*** Opening of Data for the task ***

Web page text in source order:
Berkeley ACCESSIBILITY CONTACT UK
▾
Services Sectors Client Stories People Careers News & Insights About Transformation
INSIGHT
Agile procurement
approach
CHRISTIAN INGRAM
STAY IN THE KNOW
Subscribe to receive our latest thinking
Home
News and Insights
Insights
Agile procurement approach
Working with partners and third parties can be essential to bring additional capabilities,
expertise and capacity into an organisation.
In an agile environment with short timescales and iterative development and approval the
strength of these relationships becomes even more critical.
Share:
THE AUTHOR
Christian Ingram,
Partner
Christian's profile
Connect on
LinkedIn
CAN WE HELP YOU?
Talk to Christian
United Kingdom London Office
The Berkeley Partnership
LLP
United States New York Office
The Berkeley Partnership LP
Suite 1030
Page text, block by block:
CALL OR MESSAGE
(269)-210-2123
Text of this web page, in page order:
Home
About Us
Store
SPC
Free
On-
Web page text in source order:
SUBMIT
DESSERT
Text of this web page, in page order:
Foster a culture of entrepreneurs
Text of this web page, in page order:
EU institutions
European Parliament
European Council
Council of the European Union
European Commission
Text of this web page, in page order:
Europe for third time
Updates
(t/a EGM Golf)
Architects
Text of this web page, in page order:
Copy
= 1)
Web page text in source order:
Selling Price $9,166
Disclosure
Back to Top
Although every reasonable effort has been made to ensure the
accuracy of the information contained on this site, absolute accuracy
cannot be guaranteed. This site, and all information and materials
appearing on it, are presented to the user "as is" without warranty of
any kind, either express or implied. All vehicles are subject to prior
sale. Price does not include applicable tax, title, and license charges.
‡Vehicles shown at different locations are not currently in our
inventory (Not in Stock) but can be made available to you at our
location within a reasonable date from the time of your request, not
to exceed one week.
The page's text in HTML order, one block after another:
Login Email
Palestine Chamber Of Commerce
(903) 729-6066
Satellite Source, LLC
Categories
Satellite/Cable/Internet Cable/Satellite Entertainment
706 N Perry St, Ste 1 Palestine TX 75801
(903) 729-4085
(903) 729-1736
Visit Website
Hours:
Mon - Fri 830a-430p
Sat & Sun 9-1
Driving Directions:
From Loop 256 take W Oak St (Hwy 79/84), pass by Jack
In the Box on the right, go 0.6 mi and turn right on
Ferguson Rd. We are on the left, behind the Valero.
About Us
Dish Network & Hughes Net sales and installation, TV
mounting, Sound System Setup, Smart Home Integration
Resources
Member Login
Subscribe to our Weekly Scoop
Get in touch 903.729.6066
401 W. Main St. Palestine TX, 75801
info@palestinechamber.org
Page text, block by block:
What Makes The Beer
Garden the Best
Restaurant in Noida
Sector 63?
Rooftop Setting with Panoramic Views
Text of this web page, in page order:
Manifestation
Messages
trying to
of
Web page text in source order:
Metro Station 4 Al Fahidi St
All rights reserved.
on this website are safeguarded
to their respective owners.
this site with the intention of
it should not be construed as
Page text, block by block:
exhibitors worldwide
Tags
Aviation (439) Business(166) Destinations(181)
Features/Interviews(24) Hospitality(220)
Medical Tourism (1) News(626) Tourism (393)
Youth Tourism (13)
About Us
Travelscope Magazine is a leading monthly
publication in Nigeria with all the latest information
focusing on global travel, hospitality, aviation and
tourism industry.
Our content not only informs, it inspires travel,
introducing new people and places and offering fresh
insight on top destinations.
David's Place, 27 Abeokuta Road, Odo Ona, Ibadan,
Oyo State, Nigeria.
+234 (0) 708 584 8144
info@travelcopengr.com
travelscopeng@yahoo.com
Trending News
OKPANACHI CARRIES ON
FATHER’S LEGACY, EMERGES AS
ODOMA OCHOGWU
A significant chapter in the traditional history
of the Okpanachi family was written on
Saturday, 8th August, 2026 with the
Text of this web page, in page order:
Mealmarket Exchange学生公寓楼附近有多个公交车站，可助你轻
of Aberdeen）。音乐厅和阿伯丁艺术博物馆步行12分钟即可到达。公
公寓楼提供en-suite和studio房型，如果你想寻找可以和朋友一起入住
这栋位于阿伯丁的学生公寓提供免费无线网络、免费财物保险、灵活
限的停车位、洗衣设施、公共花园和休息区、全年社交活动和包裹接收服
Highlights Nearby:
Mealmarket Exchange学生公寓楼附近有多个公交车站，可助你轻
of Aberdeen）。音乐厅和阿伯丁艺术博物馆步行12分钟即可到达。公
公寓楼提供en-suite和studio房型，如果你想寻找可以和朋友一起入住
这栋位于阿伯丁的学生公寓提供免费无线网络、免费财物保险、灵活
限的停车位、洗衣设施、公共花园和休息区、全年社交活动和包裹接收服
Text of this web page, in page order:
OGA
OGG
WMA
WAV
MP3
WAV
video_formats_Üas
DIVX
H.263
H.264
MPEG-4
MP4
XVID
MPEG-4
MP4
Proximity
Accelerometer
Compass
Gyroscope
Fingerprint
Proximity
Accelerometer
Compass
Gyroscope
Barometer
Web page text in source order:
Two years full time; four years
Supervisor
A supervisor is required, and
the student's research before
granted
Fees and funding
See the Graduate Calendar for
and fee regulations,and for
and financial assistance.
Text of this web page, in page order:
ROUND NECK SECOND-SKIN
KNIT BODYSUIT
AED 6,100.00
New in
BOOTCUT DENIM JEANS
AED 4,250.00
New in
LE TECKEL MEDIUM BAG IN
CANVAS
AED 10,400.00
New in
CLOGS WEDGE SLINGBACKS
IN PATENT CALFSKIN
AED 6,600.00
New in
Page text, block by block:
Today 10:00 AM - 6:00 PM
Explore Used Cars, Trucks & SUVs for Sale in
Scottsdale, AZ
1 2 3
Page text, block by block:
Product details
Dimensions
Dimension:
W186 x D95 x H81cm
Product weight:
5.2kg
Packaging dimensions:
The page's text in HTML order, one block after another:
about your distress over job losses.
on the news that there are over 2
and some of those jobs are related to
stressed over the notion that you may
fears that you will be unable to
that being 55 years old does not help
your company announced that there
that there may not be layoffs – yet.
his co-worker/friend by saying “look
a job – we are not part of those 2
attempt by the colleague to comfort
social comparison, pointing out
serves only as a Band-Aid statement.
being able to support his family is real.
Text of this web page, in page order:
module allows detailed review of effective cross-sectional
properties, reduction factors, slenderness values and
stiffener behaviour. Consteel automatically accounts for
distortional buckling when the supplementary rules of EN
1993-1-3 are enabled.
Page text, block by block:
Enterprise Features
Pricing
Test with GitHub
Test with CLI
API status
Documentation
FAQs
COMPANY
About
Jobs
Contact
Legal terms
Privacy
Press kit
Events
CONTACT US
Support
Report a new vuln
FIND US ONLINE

*** Close of Data for the task ***

Nothing but the lines above from the one containing "AED 10,400.00" through the one containing "fears that you will be unable to" should appear in the answer, each repeated exactly.

**Written response**
AED 10,400.00
New in
CLOGS WEDGE SLINGBACKS
IN PATENT CALFSKIN
AED 6,600.00
New in
Page text, block by block:
Today 10:00 AM - 6:00 PM
Explore Used Cars, Trucks & SUVs for Sale in
Scottsdale, AZ
1 2 3
Page text, block by block:
Product details
Dimensions
Dimension:
W186 x D95 x H81cm
Product weight:
5.2kg
Packaging dimensions:
The page's text in HTML order, one block after another:
about your distress over job losses.
on the news that there are over 2
and some of those jobs are related to
stressed over the notion that you may
fears that you will be unable to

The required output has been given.